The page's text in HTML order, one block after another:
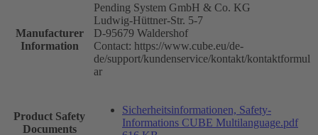
Manufacturer
Information
Pending System GmbH & Co. KG
Ludwig-Hüttner-Str. 5-7
D-95679 Waldershof
Contact: https://www.cube.eu/de-
de/support/kundenservice/kontakt/kontaktformul
ar
Product Safety
Documents
Sicherheitsinformationen, Safety-
Informations CUBE Multilanguage.pdf
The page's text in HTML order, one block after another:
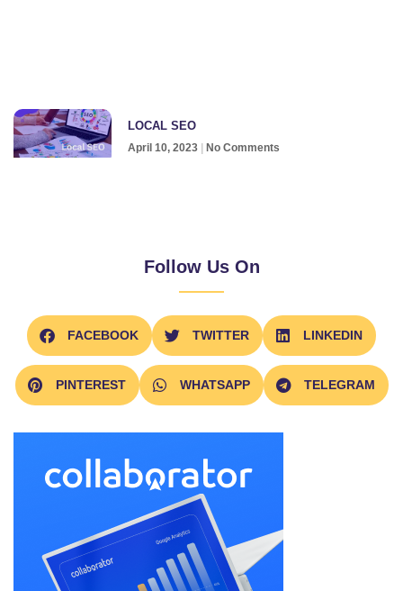
LOCAL SEO
April 10, 2023 No Comments
Follow Us On
FACEBOOK TWITTER LINKEDIN
PINTEREST WHATSAPP TELEGRAM
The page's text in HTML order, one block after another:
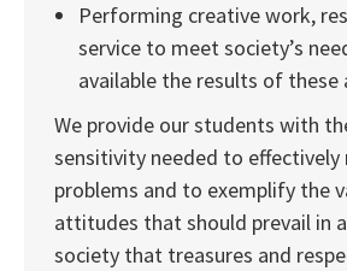
Performing creative work,
service to meet society’s
available the results of these
We provide our students with
sensitivity needed to effectively
problems and to exemplify the
attitudes that should prevail in
society that treasures and
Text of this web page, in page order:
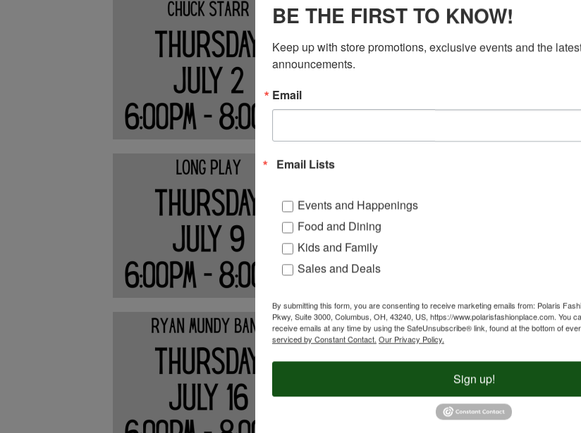
BE THE FIRST TO KNOW!
Keep up with store promotions, exclusive events and the
announcements.
Email
Email Lists
Events and Happenings
Food and Dining
Kids and Family
Sales and Deals
By submitting this form, you are consenting to receive marketing emails from: Polaris
Pkwy, Suite 3000, Columbus, OH, 43240, US, https://www.polarisfashionplace.com. You
receive emails at any time by using the SafeUnsubscribe® link, found at the bottom of
serviced by Constant Contact. Our Privacy Policy.
Sign up!
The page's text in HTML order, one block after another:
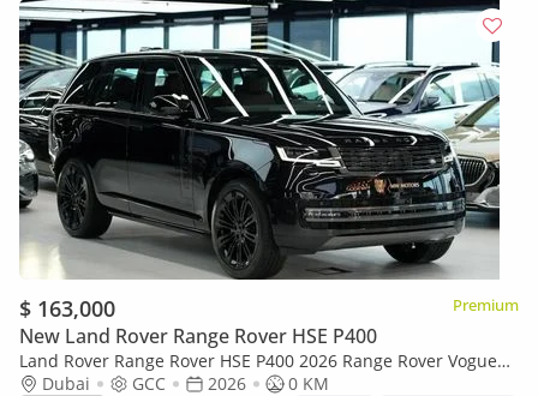
$ 163,000 Premium
New Land Rover Range Rover HSE P400
Land Rover Range Rover HSE P400 2026 Range Rover Vogue
HSE P400 | Export
Dubai GCC 2026
0 KM
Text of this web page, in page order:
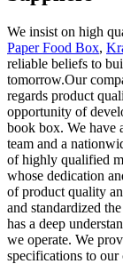
We insist on high
Paper Food Box,
reliable beliefs to
tomorrow.Our
regards product
opportunity of
book box. We have
team and a
of highly qualified
whose dedication
of product quality
and standardized
has a deep
we operate. We
specifications to our
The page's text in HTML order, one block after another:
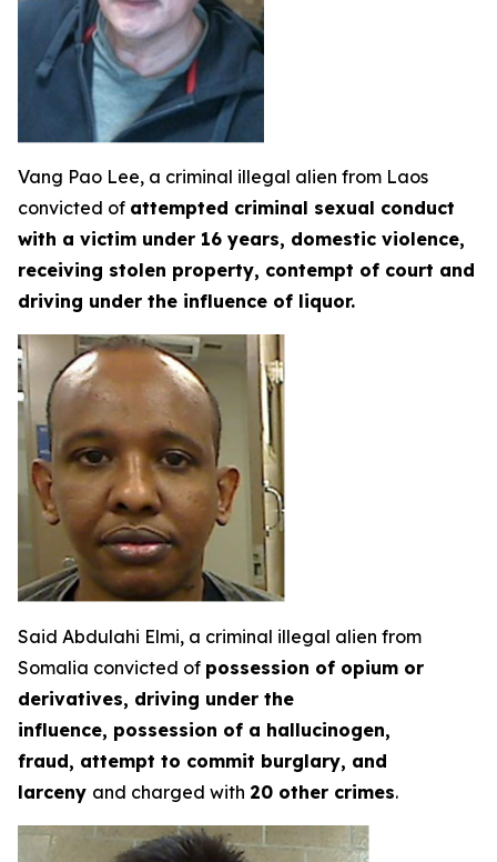
Vang Pao Lee, a criminal illegal alien from Laos
convicted of attempted criminal sexual conduct
with a victim under 16 years, domestic violence,
receiving stolen property, contempt of court and
driving under the influence of liquor.
Said Abdulahi Elmi, a criminal illegal alien from
Somalia convicted of possession of opium or
derivatives, driving under the
influence, possession of a hallucinogen,
fraud, attempt to commit burglary, and
larceny and charged with 20 other crimes.
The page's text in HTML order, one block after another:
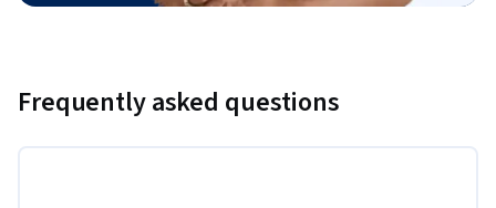
Frequently asked questions
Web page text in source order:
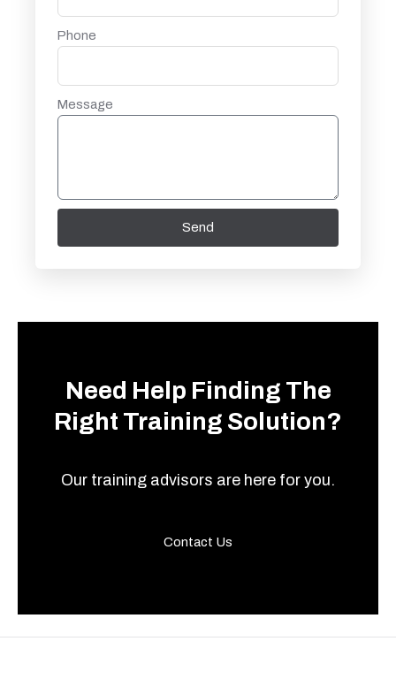
Phone
Message
Send
Need Help Finding The
Right Training Solution?
Our training advisors are here for you.
Contact Us
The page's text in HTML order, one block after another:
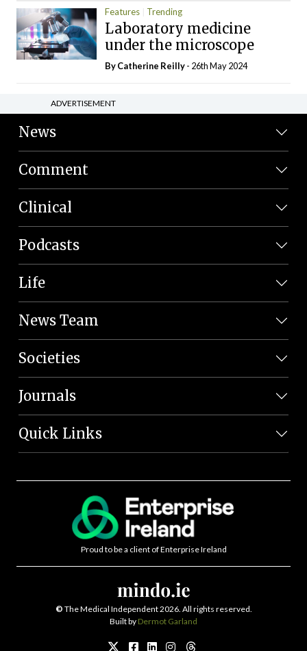
Features Trending
Laboratory medicine
under the microscope
ByCatherine Reilly- 26th May 2024
ADVERTISEMENT
News
Comment
Clinical
Podcasts
Life
News Team
Societies
Journals
Quick Links
Proud to be a client of Enterprise Ireland
© The Medical Independent 2026. All rights reserved.
Built by Dermot Garland
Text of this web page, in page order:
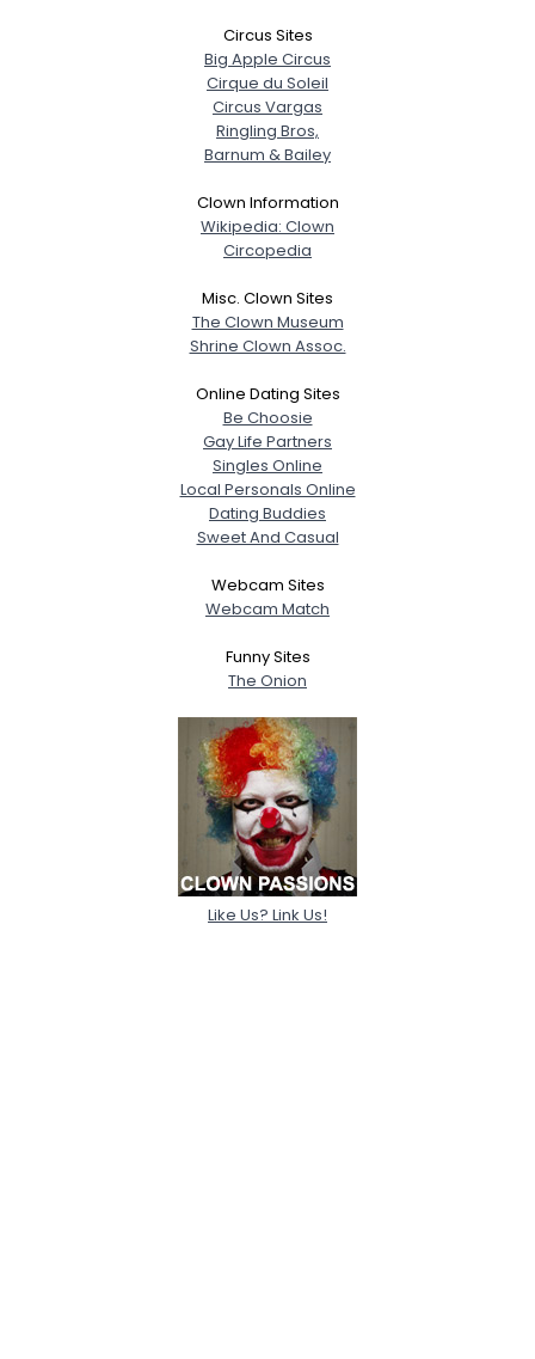
Circus Sites
Big Apple Circus
Cirque du Soleil
Circus Vargas
Ringling Bros,
Barnum & Bailey
Clown Information
Wikipedia: Clown
Circopedia
Misc. Clown Sites
The Clown Museum
Shrine Clown Assoc.
Online Dating Sites
Be Choosie
Gay Life Partners
Singles Online
Local Personals Online
Dating Buddies
Sweet And Casual
Webcam Sites
Webcam Match
Funny Sites
The Onion
Like Us? Link Us!
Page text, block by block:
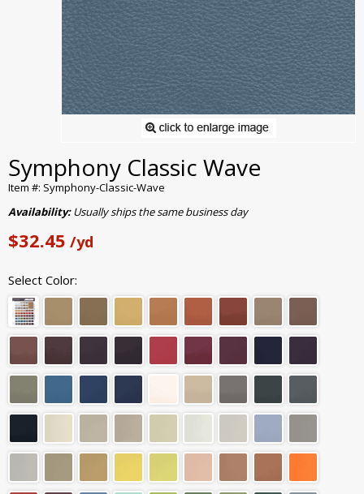
Symphony Classic Wave
Item #: Symphony-Classic-Wave
Availability:Usually ships the same business day
$32.45 /yd
Select Color:
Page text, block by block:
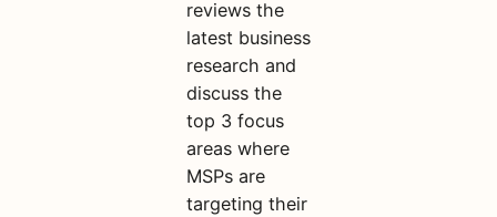
reviews the
latest business
research and
discuss the
top 3 focus
areas where
MSPs are
targeting their
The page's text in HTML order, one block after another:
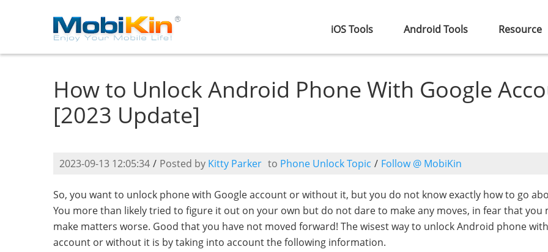
iOS Tools Android Tools Resource
How to Unlock Android Phone With Google
[2023 Update]
2023-09-13 12:05:34 / Posted by Kitty Parker to Phone Unlock Topic / Follow @ MobiKin
So, you want to unlock phone with Google account or without it, but you do not know exactly how to go
You more than likely tried to figure it out on your own but do not dare to make any moves, in fear that you
make matters worse. Good that you have not moved forward! The wisest way to unlock Android phone
account or without it is by taking into account the following information.
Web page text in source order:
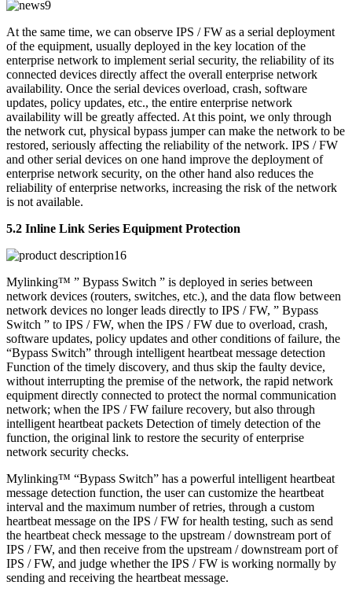
At the same time, we can observe IPS / FW as a serial deployment
of the equipment, usually deployed in the key location of the
enterprise network to implement serial security, the reliability of its
connected devices directly affect the overall enterprise network
availability. Once the serial devices overload, crash, software
updates, policy updates, etc., the entire enterprise network
availability will be greatly affected. At this point, we only through
the network cut, physical bypass jumper can make the network to be
restored, seriously affecting the reliability of the network. IPS / FW
and other serial devices on one hand improve the deployment of
enterprise network security, on the other hand also reduces the
reliability of enterprise networks, increasing the risk of the network
is not available.
5.2 Inline Link Series Equipment Protection
Mylinking™ ” Bypass Switch ” is deployed in series between
network devices (routers, switches, etc.), and the data flow between
network devices no longer leads directly to IPS / FW, ” Bypass
Switch ” to IPS / FW, when the IPS / FW due to overload, crash,
software updates, policy updates and other conditions of failure, the
“Bypass Switch” through intelligent heartbeat message detection
Function of the timely discovery, and thus skip the faulty device,
without interrupting the premise of the network, the rapid network
equipment directly connected to protect the normal communication
network; when the IPS / FW failure recovery, but also through
intelligent heartbeat packets Detection of timely detection of the
function, the original link to restore the security of enterprise
network security checks.
Mylinking™ “Bypass Switch” has a powerful intelligent heartbeat
message detection function, the user can customize the heartbeat
interval and the maximum number of retries, through a custom
heartbeat message on the IPS / FW for health testing, such as send
the heartbeat check message to the upstream / downstream port of
IPS / FW, and then receive from the upstream / downstream port of
IPS / FW, and judge whether the IPS / FW is working normally by
sending and receiving the heartbeat message.
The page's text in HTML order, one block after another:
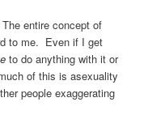
entire concept of
to me. Even if I get
to do anything with it or
of this is asexuality
people exaggerating
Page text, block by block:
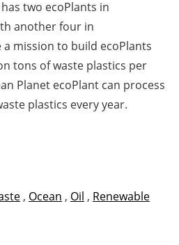
two ecoPlants in
another four in
mission to build ecoPlants
tons of waste plastics per
Planet ecoPlant can process
plastics every year.
, Ocean , Oil , Renewable

━━━━━━━━━━━━━━━━━━━━━━━━━━━━━━

→ **EXERCISE REQUIREMENTS**
For the listing above, identify each line bearing "from".

→ **WRITTEN SOLUTION**
By submitting this form, you are consenting to receive marketing emails from: Polaris
Vang Pao Lee, a criminal illegal alien from Laos
Said Abdulahi Elmi, a criminal illegal alien from
IPS / FW, and then receive from the upstream / downstream port of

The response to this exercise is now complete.